If we have fixed, deterministic feature vectors $x_1, x_2, ..., x_n \in \mathbb{R^d}$ with an unknown model parameter $\theta^*$ and the error $z$ with $N(0,\sigma^2)$. For the feature vector $x_i$ applies $N(0,\sigma^2)$. Then $y_i$ is calculated like this:
$$y_i = \langle x_i\,,\theta^*\rangle + z_i$$
How do we come from the second last to the last step in the following equations?
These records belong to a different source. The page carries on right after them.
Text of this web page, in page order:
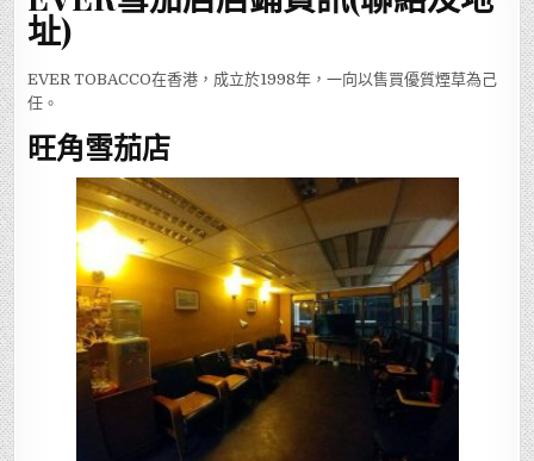
址)
EVER TOBACCO在香港，成立於1998年，一向以售買優質煙草為己
任。
旺角雪茄店
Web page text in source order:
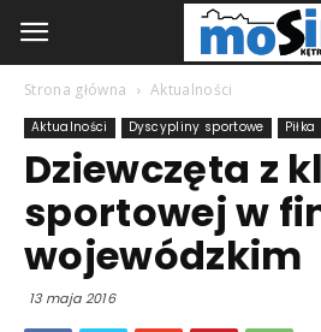
Strona główna Aktualności
Aktualności Dyscypliny sportowe
Dziewczęta z
sportowej w
wojewódzkim
13 maja 2016
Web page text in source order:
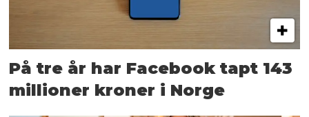
På tre år har Facebook tapt 143
millioner kroner i Norge
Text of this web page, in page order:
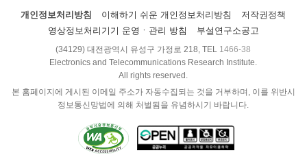
개인정보처리방침 이해하기 쉬운 개인정보처리방침
저작권정책
영상정보처리기기 운영ㆍ관리 방침
부설연구소공고
(34129) 대전광역시 유성구 가정로 218, TEL 1466-38
Electronics and Telecommunications Research Institute.
All rights reserved.
본 홈페이지에 게시된 이메일 주소가 자동수집되는 것을 거부하며, 이를 위반시
정보통신망법에 의해 처벌됨을 유념하시기 바랍니다.
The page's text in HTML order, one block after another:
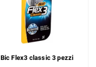
Bic Flex3 classic 3 pezzi
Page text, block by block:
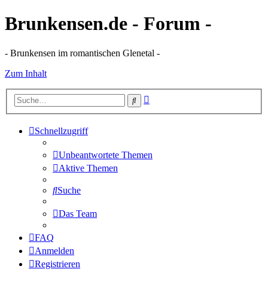
Brunkensen.de - Forum -
- Brunkensen im romantischen Glenetal -
Zum Inhalt
Suche
Schnellzugriff
Unbeantwortete Themen
Aktive Themen
Suche
Das Team
FAQ
Anmelden
Registrieren
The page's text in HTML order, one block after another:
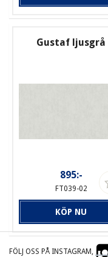
Gustaf ljusgrå
895:-
FT039-02
KÖP NU
FÖLJ OSS PÅ INSTAGRAM,
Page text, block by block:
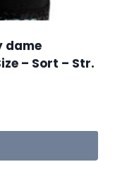
dame
– Sort – Str.
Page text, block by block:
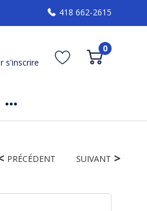
418 662-2615
s'inscrire
0
PRÉCÉDENT SUIVANT
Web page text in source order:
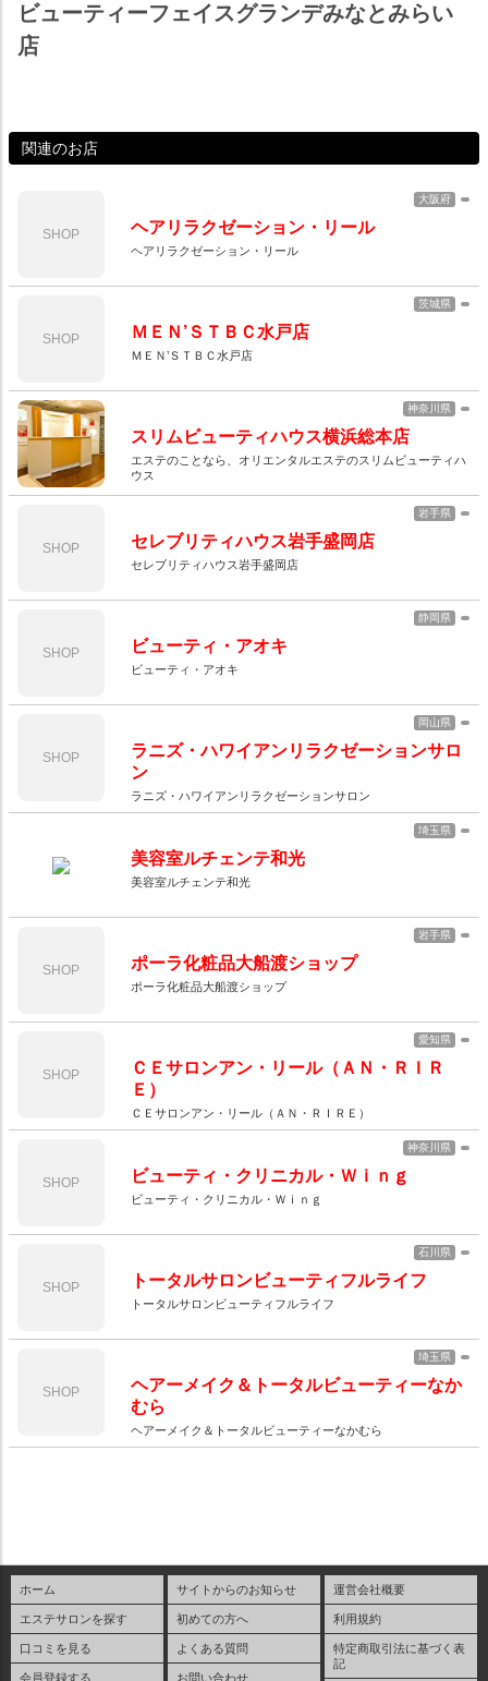
ビューティーフェイスグランデみなとみらい
店
関連のお店
SHOP
大阪府
ヘアリラクゼーション・リール
ヘアリラクゼーション・リール
SHOP
茨城県
ＭＥＮ’ＳＴＢＣ水戸店
ＭＥＮ’ＳＴＢＣ水戸店
神奈川県
スリムビューティハウス横浜総本店
エステのことなら、オリエンタルエステのスリムビューティハ
ウス
SHOP
岩手県
セレブリティハウス岩手盛岡店
セレブリティハウス岩手盛岡店
SHOP
静岡県
ビューティ・アオキ
ビューティ・アオキ
SHOP
岡山県
ラニズ・ハワイアンリラクゼーションサロ
ン
ラニズ・ハワイアンリラクゼーションサロン
埼玉県
美容室ルチェンテ和光
美容室ルチェンテ和光
SHOP
岩手県
ポーラ化粧品大船渡ショップ
ポーラ化粧品大船渡ショップ
SHOP
愛知県
ＣＥサロンアン・リール（ＡＮ・ＲＩＲ
Ｅ）
ＣＥサロンアン・リール（ＡＮ・ＲＩＲＥ）
SHOP
神奈川県
ビューティ・クリニカル・Ｗｉｎｇ
ビューティ・クリニカル・Ｗｉｎｇ
SHOP
石川県
トータルサロンビューティフルライフ
トータルサロンビューティフルライフ
SHOP
埼玉県
ヘアーメイク＆トータルビューティーなか
むら
ヘアーメイク＆トータルビューティーなかむら
ホーム
エステサロンを探す
口コミを見る
会員登録する
サイトからのお知らせ
初めての方へ
よくある質問
お問い合わせ
運営会社概要
利用規約
特定商取引法に基づく表
記
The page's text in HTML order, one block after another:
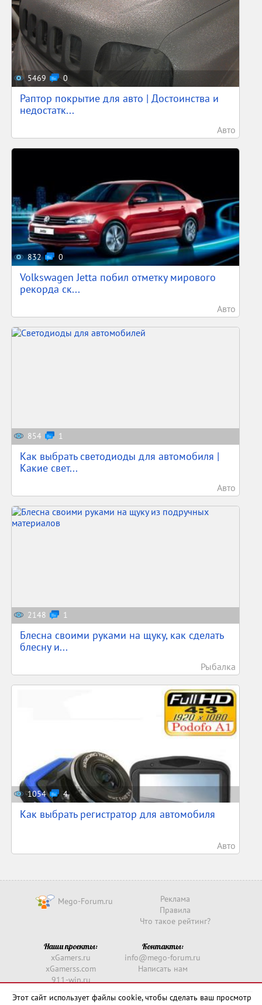
5469 0
Раптор покрытие для авто | Достоинства и
недостатк...
Авто
832 0
Volkswagen Jetta побил отметку мирового
рекорда ск...
Авто
854 1
Как выбрать светодиоды для автомобиля |
Какие свет...
Авто
2148 1
Блесна своими руками на щуку, как сделать
блесну и...
Рыбалка
1054 4
Как выбрать регистратор для автомобиля
Авто
Mego-Forum.ru
Реклама
Правила
Что такое рейтинг?
Наши проекты:
xGamers.ru
xGamerss.com
911-win.ru
Контакты:
info@mego-forum.ru
Написать нам
Этот сайт использует файлы cookie, чтобы сделать ваш просмотр
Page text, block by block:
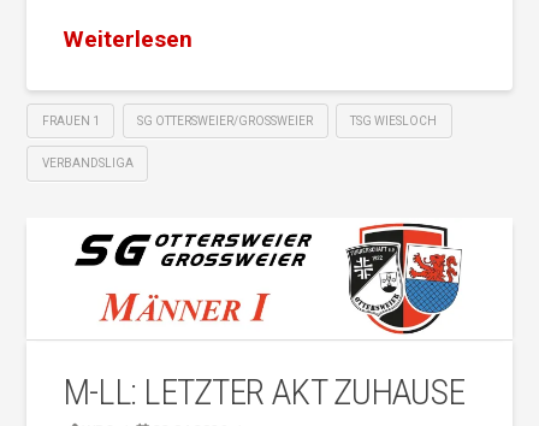
Weiterlesen
FRAUEN 1 SG OTTERSWEIER/GROSSWEIER TSG WIESLOCH
VERBANDSLIGA
M-LL: LETZTER AKT ZUHAUSE
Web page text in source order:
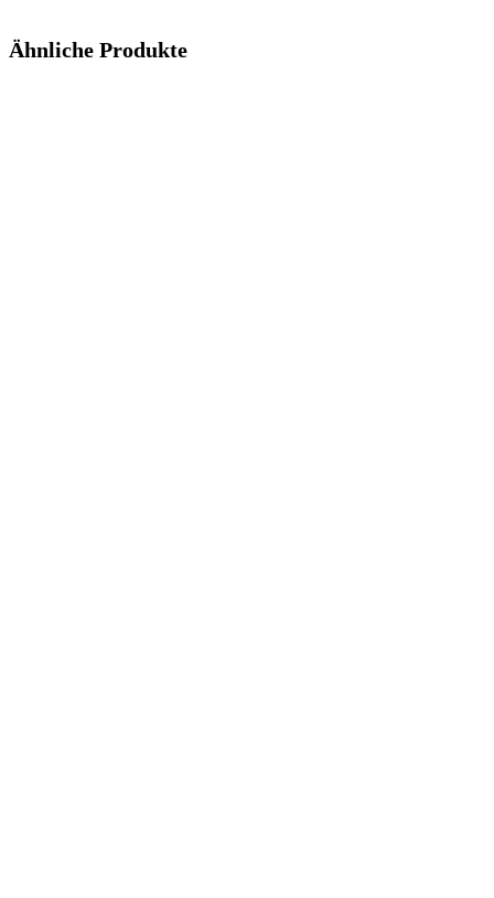
Ähnliche Produkte
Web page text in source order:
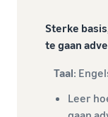
Sterke
te gaan
Taal:
Leer
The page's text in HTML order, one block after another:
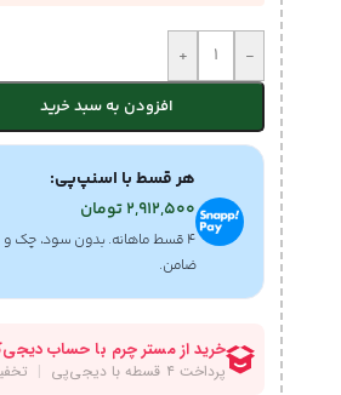
-
+
افزودن به سبد خرید
هر قسط با اسنپ‌پی:
2,912,500تومان
۴ قسط ماهانه. بدون سود، چک و
ضامن.

$$R(\hat h) = \mathbb{E_{x,y}[(\hat h(x) - y)^2]} = \mathbb{E_{x,y}[(\langle x,\hat \theta \rangle - \langle x,\theta^* \rangle + z)^2]} = {||\hat \theta - \theta^*||}^2_2 + \sigma^2$$
My approach was like this:
\begin{array}{l} R(\hat{h})=\mathbb{E}_{x, y}\left[(\hat{h}(x)-y)^{2}\right]=\mathbb{E}_{x, y}\left[\left(\langle x, \hat{\theta}\rangle-\left\langle x, \theta^{*}\right\rangle+z\right)^{2}\right]\\ =\mathbb{E}_{x,y}\left[\left(\left\|x \cdot \hat{\theta}\right\|_{2}-\|x \cdot {\theta^*}\|_{2}+z\right)^{2}\right]\\ \text { with Var }(\hat{h})=\mathbb{E}\left[\hat{h}^{2}\right]-\mathbb{E}[\hat{h}]^{2}\\ \Leftrightarrow \sigma^{2}=\mathbb{E}\left[\left(x \cdot \hat{\theta}\|_{2}-\left\|x \cdot \theta^*\right\|_{2}+z\right)^{2}\right]-\mathbb{E}\left[\left(\| x \cdot\hat{\theta}\|_{2}-\left\|x \cdot \theta^{*}\right\|_{2}+z\right)\right]^{2}\\ \Leftrightarrow R(\hat{h})=\mathbb{E}\left[\left(\|x \cdot\hat{\theta}\|_{2}-\|\left. x \cdot \theta^{*}\right\|_{2}+z\right)^{2}\right]=\mathbb{E}\left[\left(\|x \cdot \hat{\theta}\|_{2}-\left\| x \cdot\theta^* \|_{2}+z\right)\right)\right]^{2}+\sigma^{2}\\ =(\mathbb{E}\left[\|x \cdot \hat{\theta}\|_{2}\right]-\mathbb{E}\left[\left\|x\cdot \theta^{*}\right\|_{2}\right]+\underbrace{\mathbb{E}[z]}_{=0})^{2}+\sigma^{2}\\ =\mathbb{E}\left[\left\|x \cdot \hat{\theta}\right\|_{2}\right]^{2}+\mathbb{E}\left[\left\|x \cdot \theta^{*}\right\|_{2}\right]^{2} - 2\mathbb{E}\left[\left\|x \cdot \hat{\theta}\right\|_{2}\right] \mathbb{E}\left[\left\|x \cdot \theta^{*}\right\|_{2}\right]\\ =\left(\mathbb{E}\left[\|x \cdot \hat{\theta}\|_{2}-\left\|x \cdot {\theta^*}\right\|_{2}\right]\right)^{2}+\sigma^{2} \end{array}